I found myself thinking during “Everything Must Go” that Will Ferrell is a gifted dramatic actor. That’s sometimes the case with actors who specialize in comedy. Consider Robin Williams, Jack Lemmon, Jackie Gleason, Jim Carrey. Remember Adam Sandler in “Punch-Drunk Love.” To be good in comedy, you need to be to be very skilled indeed, but talent doesn’t always transfer to the heavy stuff. It’s partly the matter of the physical presence. Ferrell has a presence. He reminds me sometimes of Fred MacMurray in his noir films.

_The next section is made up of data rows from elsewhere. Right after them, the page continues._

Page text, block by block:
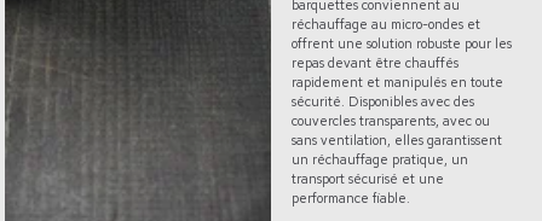
barquettes conviennent au
réchauffage au micro-ondes et
offrent une solution robuste pour les
repas devant être chauffés
rapidement et manipulés en toute
sécurité. Disponibles avec des
couvercles transparents, avec ou
sans ventilation, elles garantissent
un réchauffage pratique, un
transport sécurisé et une
performance fiable.

“Everything Must Go” is not all the film it could have been, but is more worth seeing than a lot of other recent releases. It held my attention through Ferrell’s performance as Nick Halsey, a man who drinks his way out of a job and a marriage. He isn’t one of those flamboyant drunks, just a contained, dutiful man whose drinking has become the priority in his life. These are the kinds of alcoholics who break your heart: They mean to do well, they’re not mean or violent, but over the years, the need for booze has moved into the foreground.
They say you need to find your bottom before you’re likely to stop. Every bottom is different. Nick finds his on the front lawn of his house, along with his furniture, his clothing, his keepsakes, and his life as a man whose wife has left him. He’s locked out. His credit cards don’t work. He deals with this by buying some beer and settling into his La-Z-Boy recliner. Fortunately, the nights can be mild in Arizona.
The idea for the movie, written and directed by Dan Rush, is based on the Raymond Carver short story “Why Don’t You Dance? ” Carver was an alcoholic who lost most of the things in his life and then found them again through recovery and the love of his wife, the poet Tess Gallagher. In his story, the hero simply has a sale to sell everything he owns, which as we all know is better than dealing with the movers. In the film, the (never seen) wife is the deciding factor, but as the days and nights slide past, Nick gradually clears out not only his valued possessions but his excess inventory.
Of course neighbors complain. When a cop comes, it’s Frank Garcia (Michael Pena), who was Nick’s sponsor during an unsuccessful whirl through AA. Nick argues that he has a perfect right to use his lawn as he chooses, and I suppose if the law permits pink flamingos, anything goes. There is also the matter of the young woman named Samantha (Rebecca Hall), who has just moved in across the street, is pregnant and is awaiting her husband. “What kind of a man lets his pregnant wife move halfway across the country by herself? ” protests Nick, whose own wife may have been left on her own a time or two.
Into this situation comes an African-American teenager named Kenny (Christopher Jordan Wallace), a nice kid who rides up on his bike, asks the obvious questions and enters into a tacit understanding to become Nick’s business partner in the yard sale. This character is very well handled. He is not tiny and cute. He is not a cut-up. He is not what Spike Lee calls a Magic Negro, one of those black people who enter into the lives of whites with wise advice. No, he is a normal kid, self-possessed, even thoughtful, who keeps his opinions to himself and has an instinctive tact. (Wallace, the son of late Notorious B. I.G., played his dad as a kid in “Notorious, ” a movie about the rapper’s life.)
The movie doesn’t trick up this story much more than it needs. The spartan solemnity of the Carver story seems buried within it. Ferrell plays Nick straight from the shoulder, without spin, respectfully. What it amounts to is for you to decide. At the end, I was expecting more of an emotional payoff; making a movie calm is one thing, and making it matter-of-fact is another. But make a note about Will Ferrell. There is depth there.